Репнин усмехнулся – в этом бою, если выживет, конечно, он подобьет свой двухсотый танк.
Густая цепь «Тигров» окуталась клубами дыма. Снаряды сбили пару деревьев, вздыбили землю.
– Огонь!
Бронебойный ушел, и вскоре один из «Тигров» затормозил, подавившись снарядом, как косточкой. А Полянский и рад стараться – тут же добавил 122-миллиметровый.
Заполучи, фашист, гранату… И башня набекрень.
Репнин приник к налобнику.
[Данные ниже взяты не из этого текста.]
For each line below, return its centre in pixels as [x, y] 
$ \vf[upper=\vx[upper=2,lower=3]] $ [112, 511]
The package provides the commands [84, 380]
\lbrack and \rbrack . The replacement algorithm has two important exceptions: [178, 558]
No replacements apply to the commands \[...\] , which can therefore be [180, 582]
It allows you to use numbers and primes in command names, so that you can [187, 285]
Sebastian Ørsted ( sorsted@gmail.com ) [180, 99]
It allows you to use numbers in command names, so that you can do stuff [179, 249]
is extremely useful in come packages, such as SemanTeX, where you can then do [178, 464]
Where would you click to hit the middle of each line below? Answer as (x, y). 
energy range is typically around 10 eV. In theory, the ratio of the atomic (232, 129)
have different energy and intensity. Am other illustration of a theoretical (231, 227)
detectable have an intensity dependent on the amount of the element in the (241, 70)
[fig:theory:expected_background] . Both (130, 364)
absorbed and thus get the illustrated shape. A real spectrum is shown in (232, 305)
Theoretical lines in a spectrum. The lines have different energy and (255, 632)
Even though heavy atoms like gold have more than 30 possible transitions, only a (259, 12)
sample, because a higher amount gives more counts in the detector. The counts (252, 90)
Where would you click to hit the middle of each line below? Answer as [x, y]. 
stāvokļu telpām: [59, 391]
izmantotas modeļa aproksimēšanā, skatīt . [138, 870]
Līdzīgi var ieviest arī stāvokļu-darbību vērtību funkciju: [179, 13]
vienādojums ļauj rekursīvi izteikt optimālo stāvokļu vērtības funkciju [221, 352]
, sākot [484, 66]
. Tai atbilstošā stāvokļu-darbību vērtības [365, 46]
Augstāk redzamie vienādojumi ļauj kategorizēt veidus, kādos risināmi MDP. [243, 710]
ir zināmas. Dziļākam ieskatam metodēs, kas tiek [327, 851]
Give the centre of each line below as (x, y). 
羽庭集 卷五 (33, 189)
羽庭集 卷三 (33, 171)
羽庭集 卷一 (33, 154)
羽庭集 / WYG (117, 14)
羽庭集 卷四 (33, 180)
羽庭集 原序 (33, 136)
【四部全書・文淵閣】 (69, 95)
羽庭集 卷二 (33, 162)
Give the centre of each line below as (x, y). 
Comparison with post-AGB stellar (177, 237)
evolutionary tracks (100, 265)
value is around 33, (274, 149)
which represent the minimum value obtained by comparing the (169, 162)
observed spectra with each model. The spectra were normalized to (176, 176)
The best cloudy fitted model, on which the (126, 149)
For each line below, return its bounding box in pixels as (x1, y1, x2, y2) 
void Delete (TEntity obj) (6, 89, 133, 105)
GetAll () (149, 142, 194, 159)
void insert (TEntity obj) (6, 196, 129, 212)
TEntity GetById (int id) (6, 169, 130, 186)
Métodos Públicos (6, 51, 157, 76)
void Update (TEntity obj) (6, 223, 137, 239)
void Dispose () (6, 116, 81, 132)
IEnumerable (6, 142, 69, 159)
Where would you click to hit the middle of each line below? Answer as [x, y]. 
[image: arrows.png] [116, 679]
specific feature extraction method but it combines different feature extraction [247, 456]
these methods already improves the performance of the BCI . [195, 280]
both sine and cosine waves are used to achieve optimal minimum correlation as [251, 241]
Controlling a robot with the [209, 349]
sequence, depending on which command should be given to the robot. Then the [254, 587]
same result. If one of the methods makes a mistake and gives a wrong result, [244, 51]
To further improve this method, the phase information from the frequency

Что-то медлит «арта»… Ага!
С левого фланга дружно ударили противотанковые 100-миллиметровые орудия
[50]. Затем залп выдали справа.
Артиллеристы били почти в упор, вскрывая немецкие танки, как консервы.
– Бронебойным!
– Готово!
– Огонь!
Снаряд угодил «Тигру» в гусеницу, выбивая каток, и тут уже началась настоящая свистопляска.
Орудия немецких танков били, не переставая. Снаряды взрывали землю, пару раз влепились в край башни, оставив в броне настоящие рытвины, а Жукову и вовсе не повезло.
Редчайший случай – снаряд угодил в ствол орудия.
– Полянский!
– Бью!
Первым серьезно пострадал танк Антонова – 88-миллиметровый снаряд пробил башню «Т-43» и подорвал двигатель. Выжил только механик-водитель.
– Меняем позицию!
И тут же вмешалась еще одна сила – заработали «катюши», осыпая немецкие танки взрывчатыми «подарками».
В эфире прозвучал вопрос Катукова: «Стоишь?» Тут же, прерываемый треском помех, донесся ответ Кривошеина, командующего 3-м мехкорпусом: «Да что нам сделается… Только жарко, как в бане!»
…Вечером разведка перехватила донесение немецкого пилота с «рамы»: «Русские не отступают. Они стоят на том же рубеже. Наши танки остановились. Они горят!»
[51]
Еще бы они не горели… 3-й мехкорпус отбил девять атак подряд!
Когда Репнин выбрался из танка, он был мокрый, словно под дождем побывал.
Десятки «Тигров» дымились на поле боя, две сотни средних и малых танков. И трупы, трупы, трупы…
Ни травинки, ни кустика – взрывы перепахали землю и выжгли все, что могло гореть.
Бои затихли, когда село солнце. Но косые лучи с трудом пробивали непроглядную тучу пыли и дыма, зависшую над курскими полями. Небо казалось черным.
Танкисты, артиллеристы и пехотинцы, оглохшие от грома боя, выглядели растерянными, они будто не верили в наступившую тишину. Бойцы вылезали из танков, щелей, окопов и оглядывались вокруг.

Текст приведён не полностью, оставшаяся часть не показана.